A method for providing a storage area network includes receiving, at a data storage node, data from a number of storage area network (SAN) servers via associated local nodes coupled to a optical network. The data is received at a plurality of transmitting wavelengths, where each local node is assigned a different transmitting wavelength. The method also includes storing the received data at the data storage node and sending acknowledgement messages to SAN servers to indicate receipt of the data. The acknowledgement messages are sent via the local nodes at a single receiving wavelength and each local node is configured to receive this receiving wavelength. The method may also include receiving, at the data storage node, a request for data stored at the data storage node from any of SAN servers via the associated local node at the assigned transmitting wavelength of the associated local node. Furthermore, the method may include sending the requested data from the data storage node to the requesting SAN sever via the associated local node at the receiving wavelength.

Description

    TECHNICAL FIELD
  • The present invention relates generally to optical networks and, more particularly, to a system and method for conserving resources in an optical storage area network.
  • BACKGROUND
  • The past several years have witnessed a large increase of data services and the use of computing as a tangible, rational and low cost, widely accepted ubiquitous method for data processing. Business needs have shifted from conventional paper-based transactions to the electronic domain, whereby large processing and storage of information is required in the electronic domain in storage banks. The critical nature of these storage banks requires them to be reliable and available when needed. Reliability can be increased if the storage bank is located in a centralized location that is available to multiple users. This type of network in which computing devices back up critical data at a remote location is known as a storage area network (SAN). The storage banks are located at one or more centralized locations and are connected to the computing devices via a wide area network (WAN) or other suitable network. Such a network may comprise a number of optical add/drop nodes that are coupled by fiber optic links.

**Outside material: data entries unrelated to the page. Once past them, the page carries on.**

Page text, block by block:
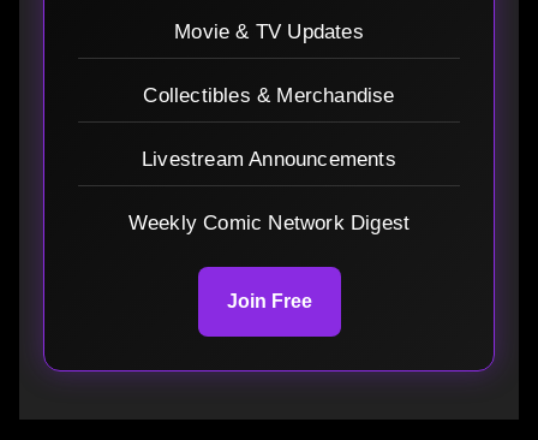
Movie & TV Updates
Collectibles & Merchandise
Livestream Announcements
Weekly Comic Network Digest
Join Free
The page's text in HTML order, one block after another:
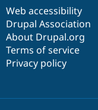
Web accessibility
Drupal Association
About Drupal.org
Terms of service
Privacy policy
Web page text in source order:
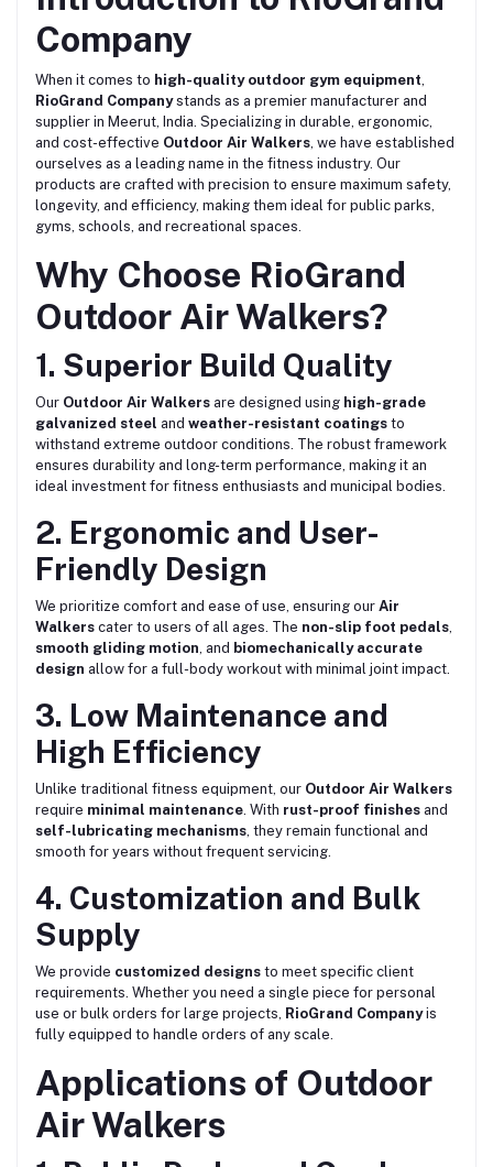
Company
When it comes to high-quality outdoor gym equipment,
RioGrand Companystands as a premier manufacturer and
supplier in Meerut, India. Specializing in durable, ergonomic,
and cost-effective Outdoor Air Walkers, we have established
ourselves as a leading name in the fitness industry. Our
products are crafted with precision to ensure maximum safety,
longevity, and efficiency, making them ideal for public parks,
gyms, schools, and recreational spaces.
Why Choose RioGrand
Outdoor Air Walkers?
1. Superior Build Quality
Our Outdoor Air Walkers are designed using high-grade
galvanized steel and weather-resistant coatings to
withstand extreme outdoor conditions. The robust framework
ensures durability and long-term performance, making it an
ideal investment for fitness enthusiasts and municipal bodies.
2. Ergonomic and User-
Friendly Design
We prioritize comfort and ease of use, ensuring our Air
Walkers cater to users of all ages. The non-slip foot pedals,
smooth gliding motion, and biomechanically accurate
design allow for a full-body workout with minimal joint impact.
3. Low Maintenance and
High Efficiency
Unlike traditional fitness equipment, our Outdoor Air Walkers
require minimal maintenance. With rust-proof finishes and
self-lubricating mechanisms, they remain functional and
smooth for years without frequent servicing.
4. Customization and Bulk
Supply
We provide customized designs to meet specific client
requirements. Whether you need a single piece for personal
use or bulk orders for large projects, RioGrand Companyis
fully equipped to handle orders of any scale.
Applications of Outdoor
Air Walkers
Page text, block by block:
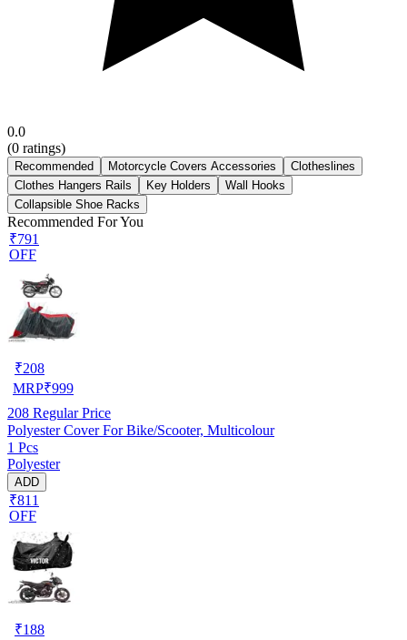
0.0
(0 ratings)
Recommended Motorcycle Covers Accessories
Clotheslines
Clothes Hangers Rails
Key Holders
Wall Hooks
Collapsible Shoe Racks
Recommended For You
₹791
OFF
₹208
MRP₹999
208 Regular Price
Polyester Cover For Bike/Scooter, Multicolour
1 Pcs
Polyester
ADD
₹811
OFF
₹188
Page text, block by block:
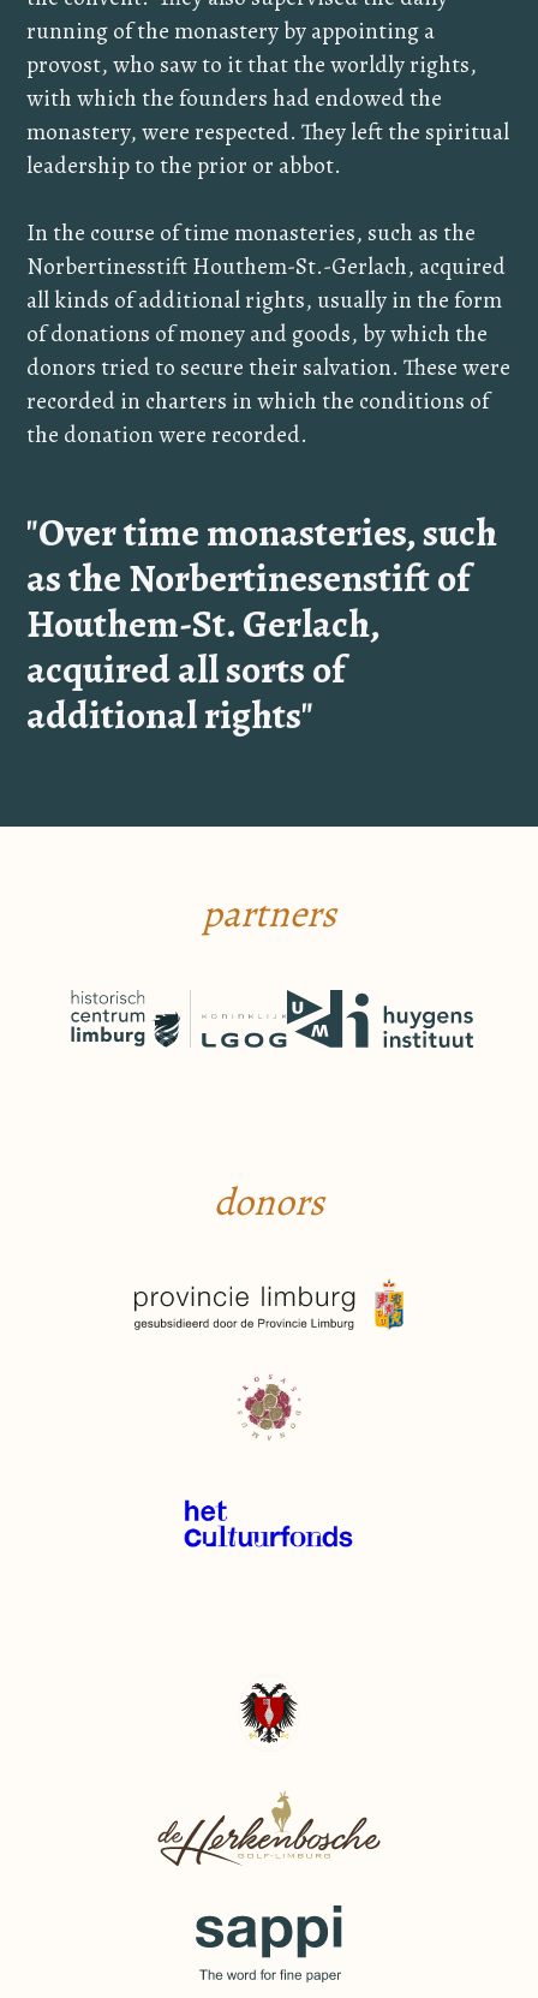
running of the monastery by appointing a
provost, who saw to it that the worldly rights,
with which the founders had endowed the
monastery, were respected. They left the spiritual
leadership to the prior or abbot.
In the course of time monasteries, such as the
Norbertinesstift Houthem-St.-Gerlach, acquired
all kinds of additional rights, usually in the form
of donations of money and goods, by which the
donors tried to secure their salvation. These were
recorded in charters in which the conditions of
the donation were recorded.
"Over time monasteries, such
as the Norbertinesenstift of
Houthem-St. Gerlach,
acquired all sorts of
additional rights"
partners
donors
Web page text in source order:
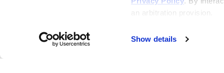
an arbitration provision.
Show details
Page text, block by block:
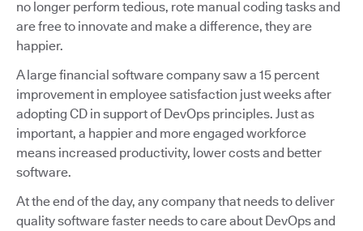
no longer perform tedious, rote manual coding tasks and
are free to innovate and make a difference, they are
happier.
A large financial software company saw a 15 percent
improvement in employee satisfaction just weeks after
adopting CD in support of DevOps principles. Just as
important, a happier and more engaged workforce
means increased productivity, lower costs and better
software.
At the end of the day, any company that needs to deliver
quality software faster needs to care about DevOps and
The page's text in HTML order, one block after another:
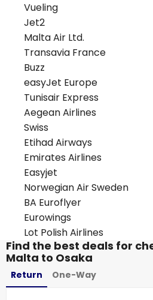
Vueling
Jet2
Malta Air Ltd.
Transavia France
Buzz
easyJet Europe
Tunisair Express
Aegean Airlines
Swiss
Etihad Airways
Emirates Airlines
Easyjet
Norwegian Air Sweden
BA Euroflyer
Eurowings
Lot Polish Airlines
Find the best deals for
Malta to Osaka
Return One-Way
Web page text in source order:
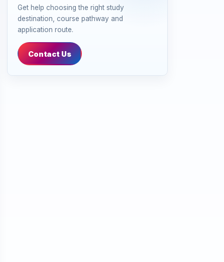
Get help choosing the right study
destination, course pathway and
application route.
Contact Us
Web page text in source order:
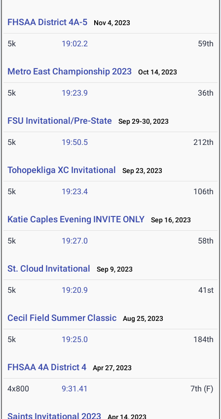
FHSAA District 4A-5 Nov 4, 2023
5k 19:02.2 59th
Metro East Championship 2023 Oct 14, 2023
5k 19:23.9 36th
FSU Invitational/Pre-State Sep 29-30, 2023
5k 19:50.5 212th
Tohopekliga XC Invitational Sep 23, 2023
5k 19:23.4 106th
Katie Caples Evening INVITE ONLY Sep 16, 2023
5k 19:27.0 58th
St. Cloud Invitational Sep 9, 2023
5k 19:20.9 41st
Cecil Field Summer Classic Aug 25, 2023
5k 19:25.0 184th
FHSAA 4A District 4 Apr 27, 2023
4x800 9:31.41 7th (F)
Saints Invitational 2023 Apr 14, 2023
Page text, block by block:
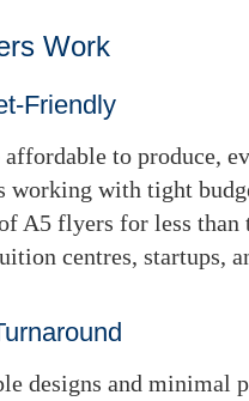
Work
Friendly
affordable to produce,
working with tight
A5 flyers for less
centres, startups,
designs and minimal
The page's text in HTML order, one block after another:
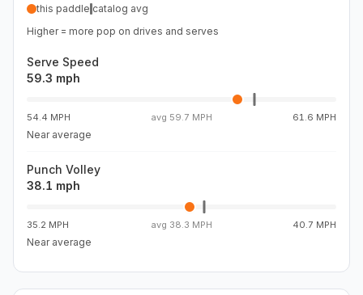
this paddle catalog avg
Higher = more pop on drives and serves
Serve Speed
59.3 mph
54.4 MPH avg 59.7 MPH 61.6 MPH
Near average
Punch Volley
38.1 mph
35.2 MPH avg 38.3 MPH 40.7 MPH
Near average
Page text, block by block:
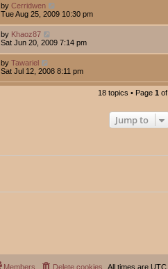
by Cerridwen
Tue Aug 25, 2009 10:30 pm
by Khaoz87
Sat Jun 20, 2009 7:14 pm
by Tawariel
Sat Jul 12, 2008 8:11 pm
18 topics • Page 1 of
Jump to
All times are UTC
Delete cookies
Members
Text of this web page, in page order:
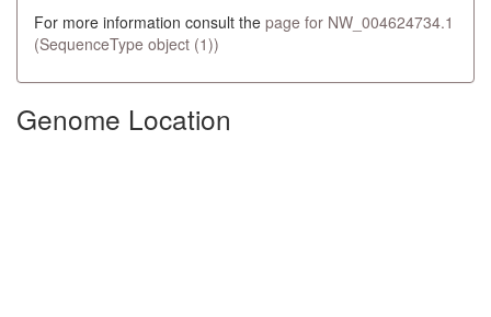
For more information consult the page for NW_004624734.1
(SequenceType object (1))
Genome Location
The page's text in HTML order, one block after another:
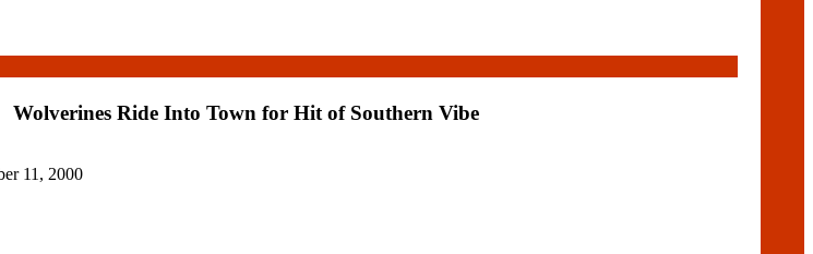
Wolverines Ride Into Town for Hit of Southern Vibe
11, 2000
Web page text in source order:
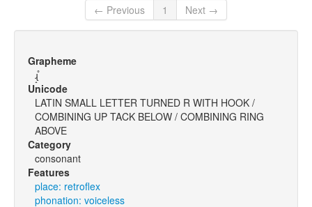
← Previous
1 Next →
Grapheme
ɻ̝̊
Unicode
LATIN SMALL LETTER TURNED R WITH HOOK /
COMBINING UP TACK BELOW / COMBINING RING
ABOVE
Category
consonant
Features
place: retroflex
phonation: voiceless

Data transfers between the remote computing devices and the storage bank through such fiber optic links may be performed using any suitable SAN communication protocol, such as Fibre Channel, ESCON, or FiCON. Such communications may be added to the network in different wavelengths of an optical signal, known as wavelength division multiplexing (WDM). To support such communication over an optical network, optical transmitters are used to convert electronic signals onto a wavelength of light and optical receivers are used to reverse this conversion thereby regenerating the electronic signal from the optical signal. Such transmitters and receivers are expensive network components and studies have shown such components to consume eighty percent of the network costs. Therefore, the number of these components in an optical SAN greatly affects the cost required to implement such a network.
  • SUMMARY
  • A method and system for conserving resources in an optical storage area network are provided. In one embodiment, a method for providing a storage area network includes receiving, at a data storage node, data from a number of storage area network (SAN) servers via associated local nodes coupled to a optical network. The data is received at a plurality of transmitting wavelengths, where each local node is assigned a different transmitting wavelength. The method also includes storing the received data at the data storage node and sending acknowledgement messages to SAN servers to indicate receipt of the data. The acknowledgement messages are sent via the local nodes at a single receiving wavelength and each local node is configured to receive this receiving wavelength. The method may also include receiving, at the data storage node, a request for data stored at the data storage node from any of SAN servers via the associated local node at the assigned transmitting wavelength of the associated local node. Furthermore, the method may include sending the requested data from the data storage node to the requesting SAN sever via the associated local node at the receiving wavelength.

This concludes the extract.